▽

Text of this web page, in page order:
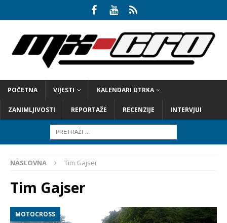
POČETNA VIJESTI KALENDARI UTRKA
ZANIMLJIVOSTI REPORTAŽE RECENZIJE INTERVJUI
NASLOVNA Tim Gajser
Tim Gajser
MOTOCROSS
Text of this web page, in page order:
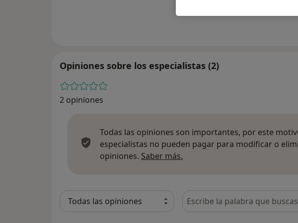
Opiniones sobre los especialistas (2)
2 opiniones
Todas las opiniones son importantes, por este
especialistas no pueden pagar para modificar o
opiniones. Saber más.
Busca en opiniones
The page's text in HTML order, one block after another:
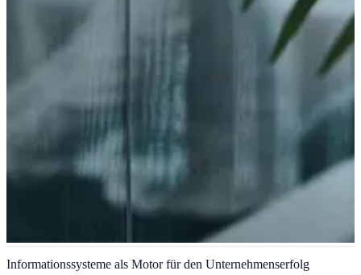
Informationssysteme-Management
Informationssysteme als Motor für den Unternehmenserfolg
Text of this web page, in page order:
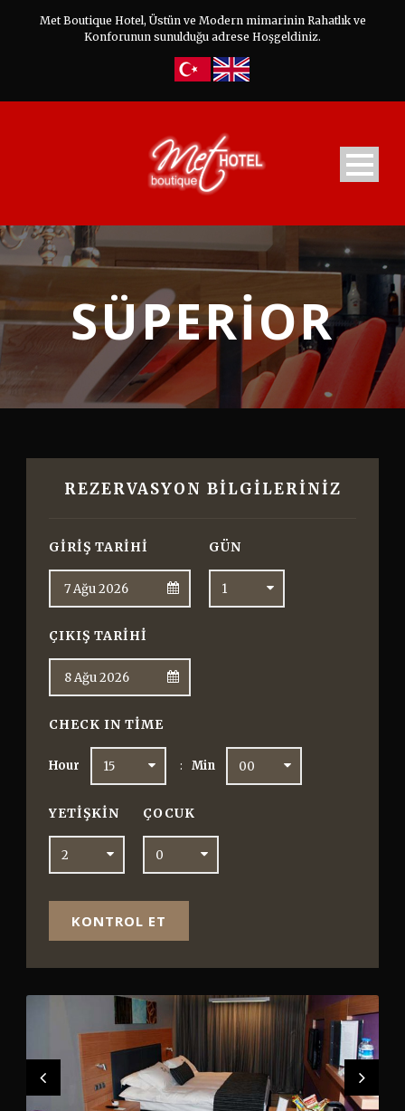
Met Boutique Hotel, Üstün ve Modern mimarinin Rahatlık ve
Konforunun sunulduğu adrese Hoşgeldiniz.
SÜPERIOR
REZERVASYON BILGILERINIZ
GIRIŞ TARIHI GÜN
ÇIKIŞ TARIHI
CHECK IN TIME
Hour : Min
YETIŞKIN ÇOCUK
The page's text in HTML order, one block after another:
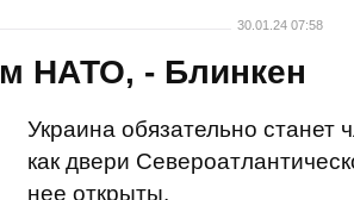
30.01.24 07:58
НАТО, - Блинкен
Украина обязательно станет
как двери
нее открыты.
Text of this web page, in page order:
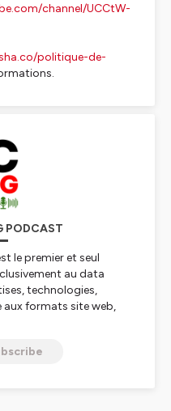
channel/UCCtW-
politique-de-
PODCAST
le premier et seul
au data
technologies,
aux formats site web,
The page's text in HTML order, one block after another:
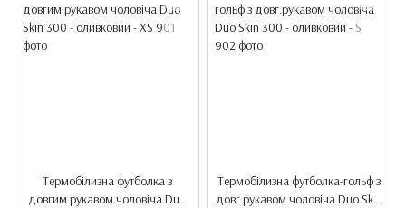
Термобілизна футболка з
довгим рукавом чоловіча Duo
Термобілизна футболка-гольф з
довг.рукавом чоловіча Duo Skin
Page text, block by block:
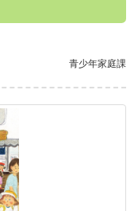
青少年家庭課
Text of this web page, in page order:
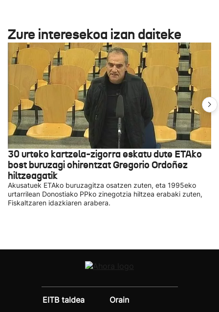
Zure interesekoa izan daiteke
30 urteko kartzela-zigorra eskatu dute ETAko
bost buruzagi ohirentzat Gregorio Ordoñez
hiltzeagatik
Akusatuek ETAko buruzagitza osatzen zuten, eta 1995eko
urtarrilean Donostiako PPko zinegotzia hiltzea erabaki zuten,
Fiskaltzaren idazkiaren arabera.
EITB taldea
Orain
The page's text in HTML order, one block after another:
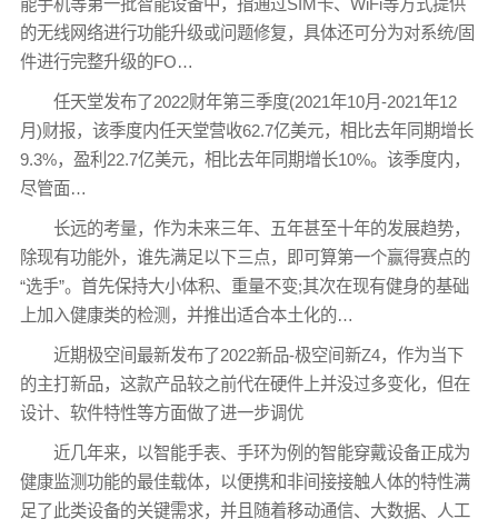
能手机等第一批智能设备中，指通过SIM卡、WiFi等方式提供
的无线网络进行功能升级或问题修复，具体还可分为对系统/固
件进行完整升级的FO…
任天堂发布了2022财年第三季度(2021年10月-2021年12
月)财报，该季度内任天堂营收62.7亿美元，相比去年同期增长
9.3%，盈利22.7亿美元，相比去年同期增长10%。该季度内，
尽管面…
长远的考量，作为未来三年、五年甚至十年的发展趋势，
除现有功能外，谁先满足以下三点，即可算第一个赢得赛点的
“选手”。首先保持大小体积、重量不变;其次在现有健身的基础
上加入健康类的检测，并推出适合本土化的…
近期极空间最新发布了2022新品-极空间新Z4，作为当下
的主打新品，这款产品较之前代在硬件上并没过多变化，但在
设计、软件特性等方面做了进一步调优
近几年来，以智能手表、手环为例的智能穿戴设备正成为
健康监测功能的最佳载体，以便携和非间接接触人体的特性满
足了此类设备的关键需求，并且随着移动通信、大数据、人工
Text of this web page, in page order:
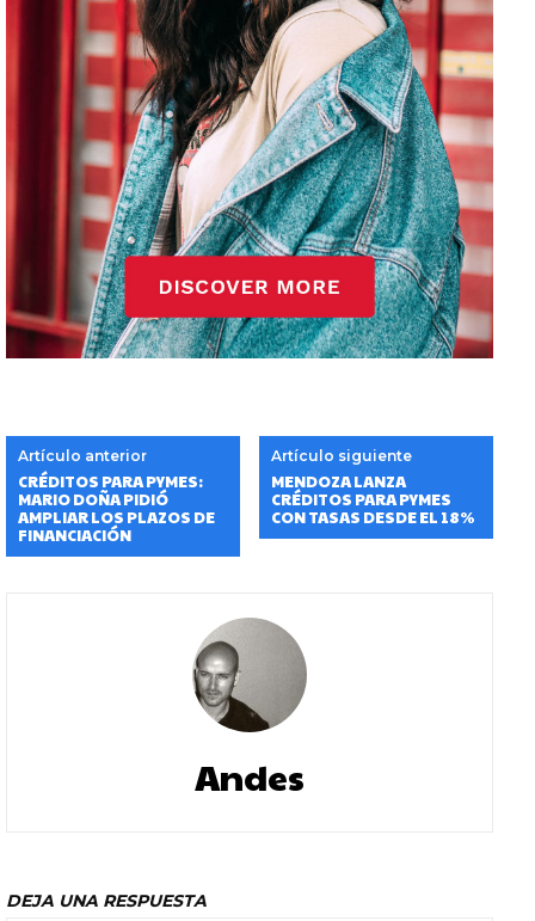
Artículo anterior
CRÉDITOS PARA PYMES:
MARIO DOÑA PIDIÓ
AMPLIAR LOS PLAZOS DE
FINANCIACIÓN
Artículo siguiente
MENDOZA LANZA
CRÉDITOS PARA PYMES
CON TASAS DESDE EL 18%
Andes
DEJA UNA RESPUESTA
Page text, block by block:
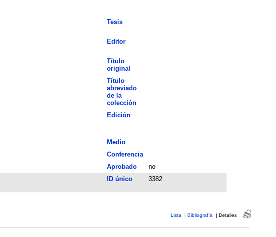
Tesis
Editor
Título
original
Título
abreviado
de la
colección
Edición
Medio
Conferencia
Aprobado
no
ID único 3382
Lista | Bibliografía | Detalles
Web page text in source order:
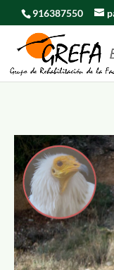
916387550
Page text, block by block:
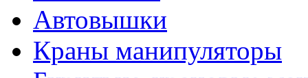
Автовышки
Краны манипуляторы
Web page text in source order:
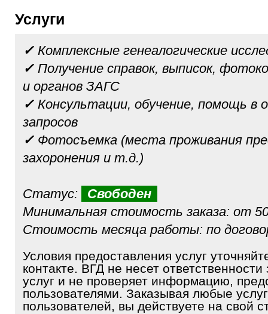
Услуги
✓ Комплексные генеалогические
✓ Получение справок, выписок,
и органов ЗАГС
✓ Консультации, обучение, помощь в
запросов
✓ Фотосъемка (места проживания
захоронения и т.д.)
Статус:
Свободен
Минимальная стоимость заказа: от
Стоимость месяца работы: по
Условия предоставления услуг
контакте. ВГД не несет ответственности
услуг и не проверяет информацию,
пользователями. Заказывая любые
пользователей, вы действуете на свой
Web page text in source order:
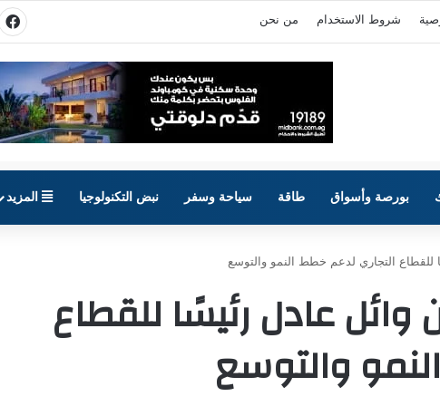
شروط الاستخدام من نحن
بورصة وأسواق طاقة سياحة وسفر نبض التكنولوجيا المزيد
للقطاع التجاري لدعم خطط النمو والتوسع
عادل رئيسًا للقطاع
والتوسع
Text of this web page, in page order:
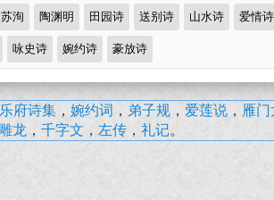
苏洵 陶渊明 田园诗 送别诗 山水诗 爱情诗
咏史诗 婉约诗 豪放诗
乐府诗集 ， 婉约词 ， 弟子规 ， 爱莲说 ， 雁
龙 ， 千字文 ， 左传 ， 礼记。
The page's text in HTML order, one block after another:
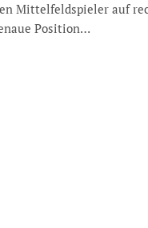
Mittelfeldspieler auf
Position…
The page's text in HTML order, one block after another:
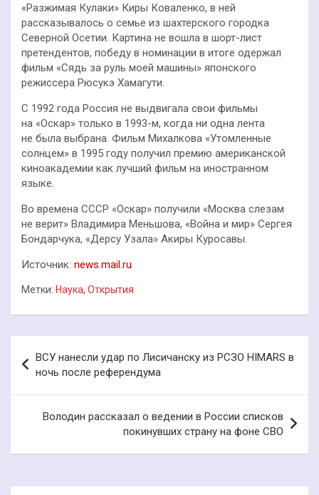
«Разжимая Кулаки» Киры Коваленко, в ней
рассказывалось о семье из шахтерского городка
Северной Осетии. Картина не вошла в шорт-лист
претендентов, победу в номинации в итоге одержал
фильм «Сядь за руль моей машины» японского
режиссера Рюсукэ Хамагути.
С 1992 года Россия не выдвигала свои фильмы
на «Оскар» только в 1993-м, когда ни одна лента
не была выбрана. Фильм Михалкова «Утомленные
солнцем» в 1995 году получил премию американской
киноакадемии как лучший фильм на иностранном
языке.
Во времена СССР «Оскар» получили «Москва слезам
не верит» Владимира Меньшова, «Война и мир» Сергея
Бондарчука, «Дерсу Узала» Акиры Куросавы.
Источник: news.mail.ru
Метки: Наука, Открытия
по
записям
ВСУ нанесли удар по Лисичанску из РСЗО HIMARS в
ночь после референдума
Володин рассказал о ведении в России списков
покинувших страну на фоне СВО
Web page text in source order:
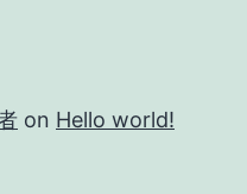
on Hello world!
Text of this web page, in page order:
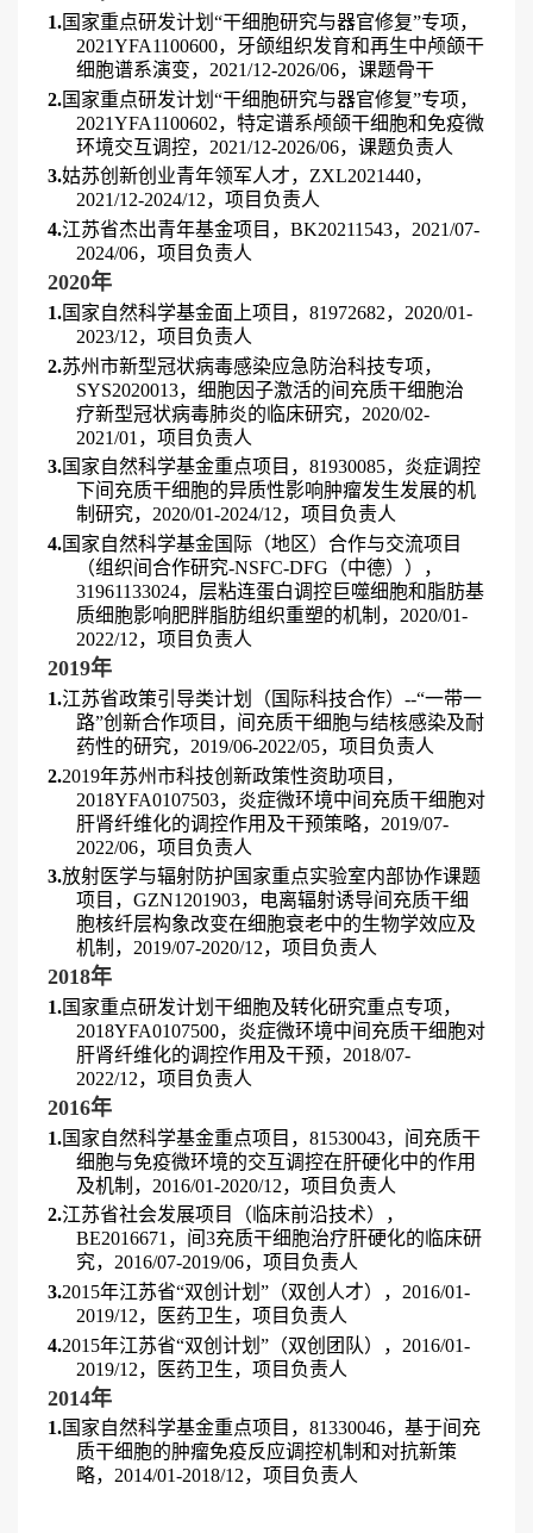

△

Work required
If a record above contains a picture, leave the picture out and transcribe everything else exactly.

Response to this exercise
Text of this web page, in page order:
POČETNA VIJESTI KALENDARI UTRKA
ZANIMLJIVOSTI REPORTAŽE RECENZIJE INTERVJUI
NASLOVNA Tim Gajser
Tim Gajser
MOTOCROSS
Text of this web page, in page order:
Opiniones sobre los especialistas (2)
2 opiniones
Todas las opiniones son importantes, por este
especialistas no pueden pagar para modificar o
opiniones. Saber más.
Busca en opiniones
The page's text in HTML order, one block after another:
Informationssysteme-Management
Informationssysteme als Motor für den Unternehmenserfolg
Text of this web page, in page order:
Met Boutique Hotel, Üstün ve Modern mimarinin Rahatlık ve
Konforunun sunulduğu adrese Hoşgeldiniz.
SÜPERIOR
REZERVASYON BILGILERINIZ
GIRIŞ TARIHI GÜN
ÇIKIŞ TARIHI
CHECK IN TIME
Hour : Min
YETIŞKIN ÇOCUK
The page's text in HTML order, one block after another:
30.01.24 07:58
НАТО, - Блинкен
Украина обязательно станет
как двери
нее открыты.
Text of this web page, in page order:
channel/UCCtW-
politique-de-
PODCAST
le premier et seul
au data
technologies,
aux formats site web,
The page's text in HTML order, one block after another:
Термобілизна футболка з
довгим рукавом чоловіча Duo
Термобілизна футболка-гольф з
довг.рукавом чоловіча Duo Skin
Page text, block by block:
青少年家庭課
Text of this web page, in page order:
Zure interesekoa izan daiteke
30 urteko kartzela-zigorra eskatu dute ETAko
bost buruzagi ohirentzat Gregorio Ordoñez
hiltzeagatik
Akusatuek ETAko buruzagitza osatzen zuten, eta 1995eko
urtarrilean Donostiako PPko zinegotzia hiltzea erabaki zuten,
Fiskaltzaren idazkiaren arabera.
EITB taldea
Orain
The page's text in HTML order, one block after another:
能手机等第一批智能设备中，指通过SIM卡、WiFi等方式提供
的无线网络进行功能升级或问题修复，具体还可分为对系统/固
件进行完整升级的FO…
任天堂发布了2022财年第三季度(2021年10月-2021年12
月)财报，该季度内任天堂营收62.7亿美元，相比去年同期增长
9.3%，盈利22.7亿美元，相比去年同期增长10%。该季度内，
尽管面…
长远的考量，作为未来三年、五年甚至十年的发展趋势，
除现有功能外，谁先满足以下三点，即可算第一个赢得赛点的
“选手”。首先保持大小体积、重量不变;其次在现有健身的基础
上加入健康类的检测，并推出适合本土化的…
近期极空间最新发布了2022新品-极空间新Z4，作为当下
的主打新品，这款产品较之前代在硬件上并没过多变化，但在
设计、软件特性等方面做了进一步调优
近几年来，以智能手表、手环为例的智能穿戴设备正成为
健康监测功能的最佳载体，以便携和非间接接触人体的特性满
足了此类设备的关键需求，并且随着移动通信、大数据、人工
Text of this web page, in page order:
Artículo anterior
CRÉDITOS PARA PYMES:
MARIO DOÑA PIDIÓ
AMPLIAR LOS PLAZOS DE
FINANCIACIÓN
Artículo siguiente
MENDOZA LANZA
CRÉDITOS PARA PYMES
CON TASAS DESDE EL 18%
Andes
DEJA UNA RESPUESTA
Page text, block by block:
Tesis
Editor
Título
original
Título
abreviado
de la
colección
Edición
Medio
Conferencia
Aprobado
no
ID único 3382
Lista | Bibliografía | Detalles
Web page text in source order:
916387550
Page text, block by block:
Автовышки
Краны манипуляторы
Web page text in source order:
Услуги
✓ Комплексные генеалогические
✓ Получение справок, выписок,
и органов ЗАГС
✓ Консультации, обучение, помощь в
запросов
✓ Фотосъемка (места проживания
захоронения и т.д.)
Статус:
Свободен
Минимальная стоимость заказа: от
Стоимость месяца работы: по
Условия предоставления услуг
контакте. ВГД не несет ответственности
услуг и не проверяет информацию,
пользователями. Заказывая любые
пользователей, вы действуете на свой
Web page text in source order:
شروط الاستخدام من نحن
بورصة وأسواق طاقة سياحة وسفر نبض التكنولوجيا المزيد
للقطاع التجاري لدعم خطط النمو والتوسع
عادل رئيسًا للقطاع
والتوسع
Text of this web page, in page order:
苏洵 陶渊明 田园诗 送别诗 山水诗 爱情诗
咏史诗 婉约诗 豪放诗
乐府诗集 ， 婉约词 ， 弟子规 ， 爱莲说 ， 雁
龙 ， 千字文 ， 左传 ， 礼记。
The page's text in HTML order, one block after another:
Mittelfeldspieler auf
Position…
The page's text in HTML order, one block after another:
«Разжимая Кулаки» Киры Коваленко, в ней
рассказывалось о семье из шахтерского городка
Северной Осетии. Картина не вошла в шорт-лист
претендентов, победу в номинации в итоге одержал
фильм «Сядь за руль моей машины» японского
режиссера Рюсукэ Хамагути.
С 1992 года Россия не выдвигала свои фильмы
на «Оскар» только в 1993-м, когда ни одна лента
не была выбрана. Фильм Михалкова «Утомленные
солнцем» в 1995 году получил премию американской
киноакадемии как лучший фильм на иностранном
языке.
Во времена СССР «Оскар» получили «Москва слезам
не верит» Владимира Меньшова, «Война и мир» Сергея
Бондарчука, «Дерсу Узала» Акиры Куросавы.
Источник: news.mail.ru
Метки: Наука, Открытия
по
записям
ВСУ нанесли удар по Лисичанску из РСЗО HIMARS в
ночь после референдума
Володин рассказал о ведении в России списков
покинувших страну на фоне СВО
Web page text in source order:
on Hello world!
Text of this web page, in page order:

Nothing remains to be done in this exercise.